An exportable system for nations under pressure
Taiwan, the Baltic states, and partners under pressure—they see the DRAGON as a system suited to their budgetary constraints.
SpetsTechnoExport at Eurosatory 2026: available now, at prices Western arsenals cannot compete with.
While Russia buys North Korean missiles and Iranian drones, Ukraine is exporting its own innovations at the world’s most prestigious defense exhibitions. The technological balance of power has shifted.
The Human Dimension: DRAGON Operators on the Front Lines
Train operators in just a few weeks
The DRAGON can be trained in a matter of weeks, not months. This accessibility allows for its large-scale deployment within an army at war.
On the front lines, with rapid unit rotations and heavy casualties, a system that can be learned quickly remains effective under constant pressure.
Fire-and-forget: a doctrine that protects operators
The “fire-and-forget” principle protects the operator, the launcher, and the missiles in the BALOO trailer. Leaving the position saves lives.
This doctrine makes every DRAGON operator a survivable combatant. The survival of experienced combatants is just as strategic as the destruction of the enemy.
A DRAGON operator who fires and disappears before the counter-battery fire arrives—that is the 21st-century fighter. Effective, survivable, technologically advanced. Ukraine is training hundreds of them every month.
The Future of DRAGON: Toward a National Air Defense System
From a Niche Weapon to a Layered National Defense System
The DRAGON began as a niche weapon. It is now becoming a component of the national air defense system, alongside the Patriot, NASAMS, and Gepard.
With the integration of the AIM-9X and ST-100, the DRAGON will cover increasing ranges. It is no longer merely a supplementary weapon.
The Ukrainian Model as a Benchmark for NATO
NATO has been seeking a lightweight, mobile air defense system for years. The DRAGON is that solution—proven in live-fire conditions.
If NATO draws inspiration from it, Ukraine will have redefined the standards for allied air defense.
Ukraine did not wait for peace to innovate. It innovated during the war. And what it built under bombardment could well become the standard for light air defense across the entire West.
Conclusion: DRAGON proves that necessity is the mother of invention
A system that would never have existed without the war
The DRAGON would never have been developed in peacetime. It took the urgency of total war and Ukrainian ingenuity to bring it into being.
From “Come Back Alive” in 2023 to Paris in 2026—a journey that takes other nations a decade to complete.
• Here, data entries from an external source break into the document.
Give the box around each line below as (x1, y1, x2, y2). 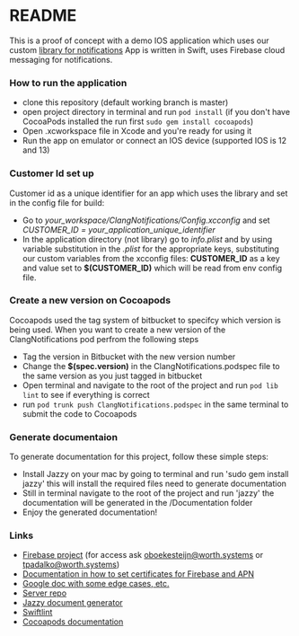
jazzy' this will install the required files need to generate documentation (22, 478, 287, 490)
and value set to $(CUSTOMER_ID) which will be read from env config (22, 262, 283, 273)
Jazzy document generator (22, 597, 123, 608)
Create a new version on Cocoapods (9, 294, 171, 306)
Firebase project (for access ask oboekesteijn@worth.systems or (22, 550, 264, 561)
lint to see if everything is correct (22, 389, 150, 400)
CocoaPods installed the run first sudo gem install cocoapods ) (22, 116, 254, 127)
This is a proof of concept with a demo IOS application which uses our (9, 35, 269, 46)
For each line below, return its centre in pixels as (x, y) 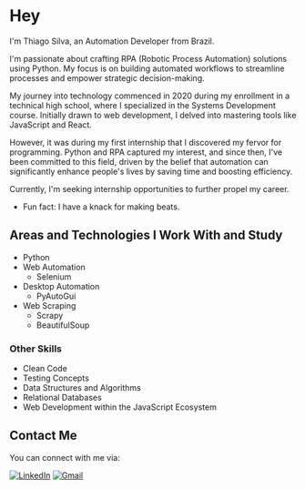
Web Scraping (49, 305)
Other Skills (36, 349)
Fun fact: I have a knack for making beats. (101, 207)
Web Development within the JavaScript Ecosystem (119, 407)
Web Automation (54, 267)
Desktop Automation (61, 286)
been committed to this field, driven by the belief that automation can (139, 161)
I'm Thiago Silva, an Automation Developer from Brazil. (112, 41)
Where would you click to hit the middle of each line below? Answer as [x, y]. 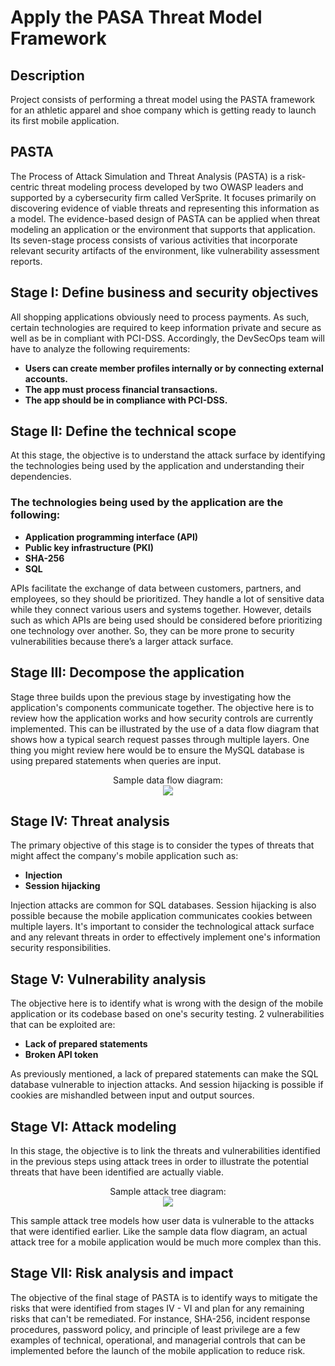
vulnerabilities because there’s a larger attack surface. [122, 641]
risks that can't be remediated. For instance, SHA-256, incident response [160, 1318]
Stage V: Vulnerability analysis [108, 979]
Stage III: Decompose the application [127, 672]
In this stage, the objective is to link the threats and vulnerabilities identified [165, 1150]
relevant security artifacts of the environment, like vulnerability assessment [165, 250]
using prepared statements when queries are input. [116, 760]
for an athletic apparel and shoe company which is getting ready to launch [163, 110]
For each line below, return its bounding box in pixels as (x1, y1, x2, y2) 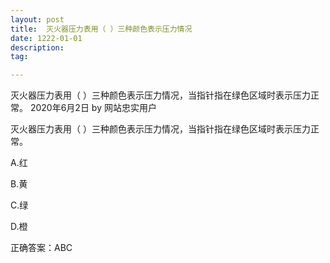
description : (10, 42, 65, 53)
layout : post (10, 14, 65, 25)
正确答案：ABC (10, 242, 73, 254)
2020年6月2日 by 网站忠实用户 (29, 102, 157, 114)
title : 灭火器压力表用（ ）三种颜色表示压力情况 (10, 24, 193, 34)
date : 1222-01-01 (10, 33, 83, 43)
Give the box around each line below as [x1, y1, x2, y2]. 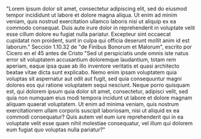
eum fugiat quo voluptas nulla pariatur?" [6, 126, 106, 133]
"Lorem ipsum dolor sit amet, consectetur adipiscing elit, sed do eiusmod [6, 5, 187, 12]
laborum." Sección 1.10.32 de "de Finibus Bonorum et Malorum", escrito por [6, 43, 192, 50]
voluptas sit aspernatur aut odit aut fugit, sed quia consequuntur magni [6, 75, 182, 82]
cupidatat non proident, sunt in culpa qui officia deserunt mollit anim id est [6, 37, 190, 44]
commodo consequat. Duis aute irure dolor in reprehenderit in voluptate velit [6, 24, 195, 31]
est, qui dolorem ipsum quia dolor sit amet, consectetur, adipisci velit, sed [6, 88, 188, 95]
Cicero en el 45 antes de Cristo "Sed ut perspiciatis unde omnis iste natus [6, 50, 189, 56]
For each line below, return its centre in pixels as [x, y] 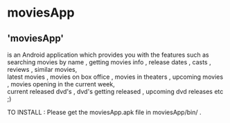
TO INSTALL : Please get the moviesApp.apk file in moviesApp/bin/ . [104, 112]
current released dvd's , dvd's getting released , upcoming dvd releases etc [115, 92]
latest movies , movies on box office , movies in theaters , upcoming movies [115, 77]
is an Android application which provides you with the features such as [108, 55]
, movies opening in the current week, [61, 84]
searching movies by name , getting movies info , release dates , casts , [109, 62]
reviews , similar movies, [42, 69]
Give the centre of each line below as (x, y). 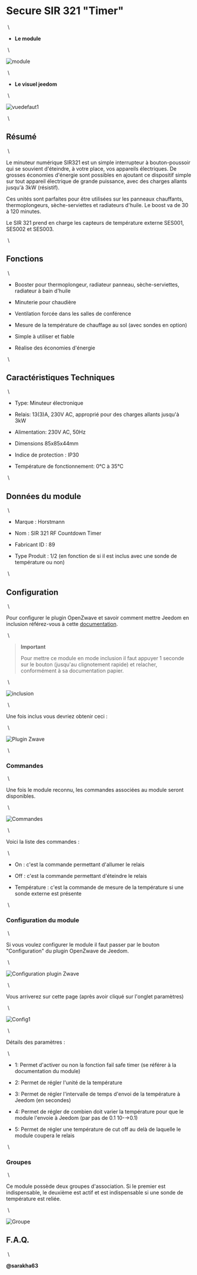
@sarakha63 (22, 1266)
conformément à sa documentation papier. (72, 671)
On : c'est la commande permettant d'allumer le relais (80, 865)
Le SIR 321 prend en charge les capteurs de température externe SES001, (95, 222)
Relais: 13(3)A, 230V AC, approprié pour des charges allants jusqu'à (97, 415)
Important (33, 647)
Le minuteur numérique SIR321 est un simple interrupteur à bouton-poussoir (98, 162)
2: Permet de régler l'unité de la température (68, 1082)
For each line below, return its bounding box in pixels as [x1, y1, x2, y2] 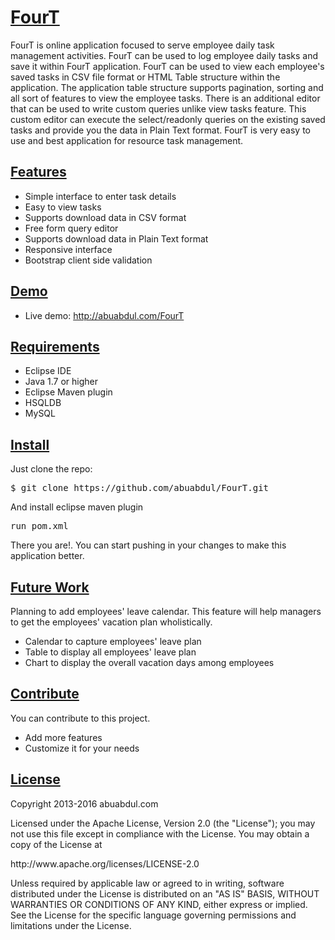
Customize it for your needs [24, 742, 140, 754]
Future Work [10, 579, 90, 596]
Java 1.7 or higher [24, 376, 99, 388]
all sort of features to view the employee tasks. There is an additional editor [10, 92, 321, 104]
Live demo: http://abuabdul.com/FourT [24, 309, 185, 321]
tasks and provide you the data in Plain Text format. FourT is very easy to [10, 124, 312, 136]
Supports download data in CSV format [24, 211, 187, 223]
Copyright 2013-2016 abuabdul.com [10, 797, 159, 810]
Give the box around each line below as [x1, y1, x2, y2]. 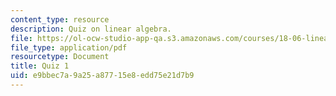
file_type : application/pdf [10, 42, 128, 53]
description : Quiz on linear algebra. [10, 24, 172, 34]
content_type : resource [10, 14, 110, 25]
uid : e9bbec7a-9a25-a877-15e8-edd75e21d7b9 [10, 71, 195, 81]
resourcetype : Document [10, 52, 110, 62]
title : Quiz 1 [10, 61, 70, 71]
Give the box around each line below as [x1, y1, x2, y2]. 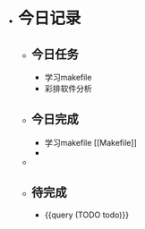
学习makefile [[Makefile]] [44, 137, 137, 148]
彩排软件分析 [44, 83, 92, 94]
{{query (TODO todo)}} [44, 209, 130, 220]
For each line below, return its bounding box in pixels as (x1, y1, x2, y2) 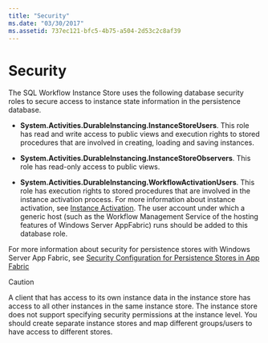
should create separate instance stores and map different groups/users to (8, 319, 253, 329)
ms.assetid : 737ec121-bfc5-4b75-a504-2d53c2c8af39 (8, 27, 181, 35)
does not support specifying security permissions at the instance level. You (8, 310, 258, 320)
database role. (19, 229, 68, 238)
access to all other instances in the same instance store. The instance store (8, 301, 258, 311)
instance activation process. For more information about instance (19, 195, 236, 205)
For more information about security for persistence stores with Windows (8, 245, 250, 254)
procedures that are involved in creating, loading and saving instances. (19, 138, 255, 147)
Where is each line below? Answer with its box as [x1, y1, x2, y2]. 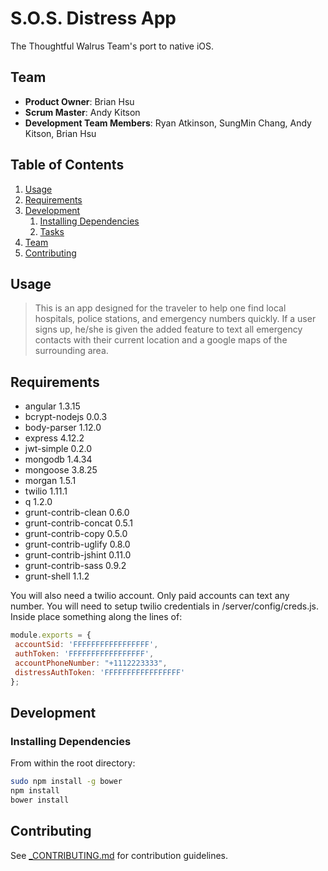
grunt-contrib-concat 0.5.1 [24, 517, 133, 529]
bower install [10, 795, 70, 805]
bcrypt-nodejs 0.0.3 [24, 411, 108, 423]
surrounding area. [34, 345, 109, 357]
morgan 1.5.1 [24, 475, 77, 487]
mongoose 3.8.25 [24, 464, 98, 476]
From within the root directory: [10, 757, 136, 769]
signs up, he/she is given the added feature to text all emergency [34, 323, 303, 336]

What the world should take away from this system
The DRAGON isn’t just Ukrainian. It symbolizes what the West can achieve when it stops dithering and builds to survive.
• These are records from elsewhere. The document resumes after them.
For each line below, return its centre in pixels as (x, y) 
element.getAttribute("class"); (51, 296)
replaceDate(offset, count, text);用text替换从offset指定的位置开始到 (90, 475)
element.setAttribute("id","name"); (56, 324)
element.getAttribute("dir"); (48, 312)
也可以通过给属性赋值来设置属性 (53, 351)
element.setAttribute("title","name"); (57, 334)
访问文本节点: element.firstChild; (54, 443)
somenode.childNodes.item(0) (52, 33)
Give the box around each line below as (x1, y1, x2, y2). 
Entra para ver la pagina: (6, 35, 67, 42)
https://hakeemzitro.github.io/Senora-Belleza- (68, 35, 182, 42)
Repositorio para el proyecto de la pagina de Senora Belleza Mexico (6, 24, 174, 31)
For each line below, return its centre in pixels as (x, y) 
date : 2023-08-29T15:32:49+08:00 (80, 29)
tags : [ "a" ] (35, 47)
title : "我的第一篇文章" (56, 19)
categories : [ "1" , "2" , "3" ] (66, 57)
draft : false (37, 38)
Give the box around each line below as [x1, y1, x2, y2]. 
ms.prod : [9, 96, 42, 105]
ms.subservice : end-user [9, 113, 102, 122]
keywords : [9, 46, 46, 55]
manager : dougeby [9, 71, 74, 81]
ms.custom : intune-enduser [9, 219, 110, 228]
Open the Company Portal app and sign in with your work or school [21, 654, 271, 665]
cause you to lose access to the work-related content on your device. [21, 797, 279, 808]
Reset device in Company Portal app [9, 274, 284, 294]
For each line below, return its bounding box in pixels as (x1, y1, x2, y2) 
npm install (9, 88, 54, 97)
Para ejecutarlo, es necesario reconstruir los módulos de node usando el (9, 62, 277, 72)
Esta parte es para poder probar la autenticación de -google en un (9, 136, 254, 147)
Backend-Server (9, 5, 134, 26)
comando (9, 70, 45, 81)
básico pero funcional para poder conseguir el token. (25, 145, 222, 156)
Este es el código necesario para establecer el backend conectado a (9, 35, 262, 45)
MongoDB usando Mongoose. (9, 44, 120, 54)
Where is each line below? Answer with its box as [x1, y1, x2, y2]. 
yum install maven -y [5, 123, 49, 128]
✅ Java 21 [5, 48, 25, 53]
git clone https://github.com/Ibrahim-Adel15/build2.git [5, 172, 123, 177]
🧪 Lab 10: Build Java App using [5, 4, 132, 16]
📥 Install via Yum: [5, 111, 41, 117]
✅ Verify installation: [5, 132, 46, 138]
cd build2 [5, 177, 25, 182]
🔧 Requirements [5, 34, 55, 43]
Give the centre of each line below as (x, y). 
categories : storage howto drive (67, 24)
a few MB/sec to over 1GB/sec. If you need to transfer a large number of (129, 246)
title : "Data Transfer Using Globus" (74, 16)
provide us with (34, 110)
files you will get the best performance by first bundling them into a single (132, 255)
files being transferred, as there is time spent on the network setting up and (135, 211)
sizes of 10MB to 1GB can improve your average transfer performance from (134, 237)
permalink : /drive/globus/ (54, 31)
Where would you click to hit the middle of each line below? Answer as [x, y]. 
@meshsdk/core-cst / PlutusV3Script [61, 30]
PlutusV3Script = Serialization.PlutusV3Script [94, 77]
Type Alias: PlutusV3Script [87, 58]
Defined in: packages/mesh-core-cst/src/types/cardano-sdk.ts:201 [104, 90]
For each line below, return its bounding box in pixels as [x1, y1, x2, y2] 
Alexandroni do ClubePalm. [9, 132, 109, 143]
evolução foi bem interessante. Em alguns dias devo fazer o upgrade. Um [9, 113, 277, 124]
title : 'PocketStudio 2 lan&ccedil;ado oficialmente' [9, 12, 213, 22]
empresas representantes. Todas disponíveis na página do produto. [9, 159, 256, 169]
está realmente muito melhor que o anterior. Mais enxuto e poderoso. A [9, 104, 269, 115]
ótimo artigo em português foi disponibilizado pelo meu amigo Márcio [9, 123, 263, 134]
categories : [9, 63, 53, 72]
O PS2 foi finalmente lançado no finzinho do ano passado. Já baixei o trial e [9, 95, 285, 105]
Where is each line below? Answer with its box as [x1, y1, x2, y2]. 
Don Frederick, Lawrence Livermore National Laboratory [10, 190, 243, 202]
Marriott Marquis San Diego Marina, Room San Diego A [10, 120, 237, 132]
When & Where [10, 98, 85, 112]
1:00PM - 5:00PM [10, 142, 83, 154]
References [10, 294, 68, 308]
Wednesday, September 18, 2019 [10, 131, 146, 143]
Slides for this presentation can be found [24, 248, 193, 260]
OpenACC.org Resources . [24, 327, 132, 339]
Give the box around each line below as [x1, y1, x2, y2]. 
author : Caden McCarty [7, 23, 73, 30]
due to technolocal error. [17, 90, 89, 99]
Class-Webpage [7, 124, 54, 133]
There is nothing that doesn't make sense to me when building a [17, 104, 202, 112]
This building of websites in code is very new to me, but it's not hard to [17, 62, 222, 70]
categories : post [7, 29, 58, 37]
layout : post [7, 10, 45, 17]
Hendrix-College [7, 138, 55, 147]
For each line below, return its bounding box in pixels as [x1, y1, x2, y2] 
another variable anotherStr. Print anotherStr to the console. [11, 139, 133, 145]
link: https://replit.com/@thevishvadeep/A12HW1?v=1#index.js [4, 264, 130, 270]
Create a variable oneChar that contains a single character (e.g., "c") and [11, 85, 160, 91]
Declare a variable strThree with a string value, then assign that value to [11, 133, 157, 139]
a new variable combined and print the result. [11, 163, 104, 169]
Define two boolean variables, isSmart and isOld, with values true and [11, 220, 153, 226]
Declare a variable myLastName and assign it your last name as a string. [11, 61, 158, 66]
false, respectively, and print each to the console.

The next war will be won by the forces that innovate quickly, adapt better, and learn from their mistakes. Not by those with the biggest budgets.
By Maxime Marquette, columnist
Sources
Primary sources
Militarnyi — DRAGON Strengthens Ukraine’s Air Defense — June 16, 2026
Militarnyi — Ukraine: The DRAGON missile launcher at Eurosatory — June 15, 2026
Secondary sources
This content was created with the help of AI.